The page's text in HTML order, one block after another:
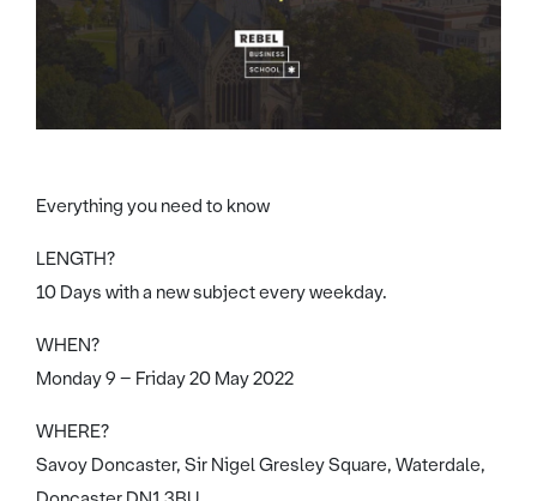
Everything you need to know
LENGTH?
10 Days with a new subject every weekday.
WHEN?
Monday 9 – Friday 20 May 2022
WHERE?
Savoy Doncaster, Sir Nigel Gresley Square, Waterdale,
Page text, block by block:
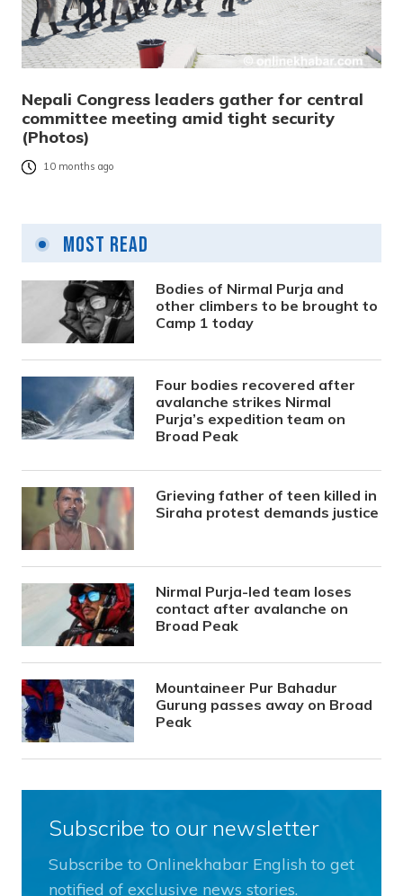
Nepali Congress leaders gather for central
committee meeting amid tight security
(Photos)
10 months ago
Most Read
Bodies of Nirmal Purja and
other climbers to be brought to
Camp 1 today
Four bodies recovered after
avalanche strikes Nirmal
Purja’s expedition team on
Broad Peak
Grieving father of teen killed in
Siraha protest demands justice
Nirmal Purja-led team loses
contact after avalanche on
Broad Peak
Mountaineer Pur Bahadur
Gurung passes away on Broad
Peak
Subscribe to our newsletter
Subscribe to Onlinekhabar English to get
notified of exclusive news stories.
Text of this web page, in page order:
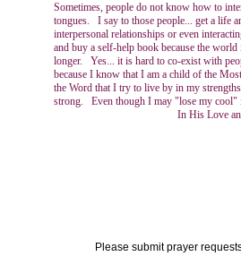
Please submit prayer
Sometimes, people do not know how to
tongues. I say to those people... get a life
interpersonal relationships or even
and buy a self-help book because the
longer. Yes... it is hard to co-exist with
because I know that I am a child of the
the Word that I try to live by in my
strong. Even though I may "lose my
In His Love and Praising

## WHAT YOU NEED TO DO
Search the listing for "know" and show every line where it occurs.

## SOLUTION TO THIS EXERCISE
Everything you need to know
Sometimes, people do not know how to
because I know that I am a child of the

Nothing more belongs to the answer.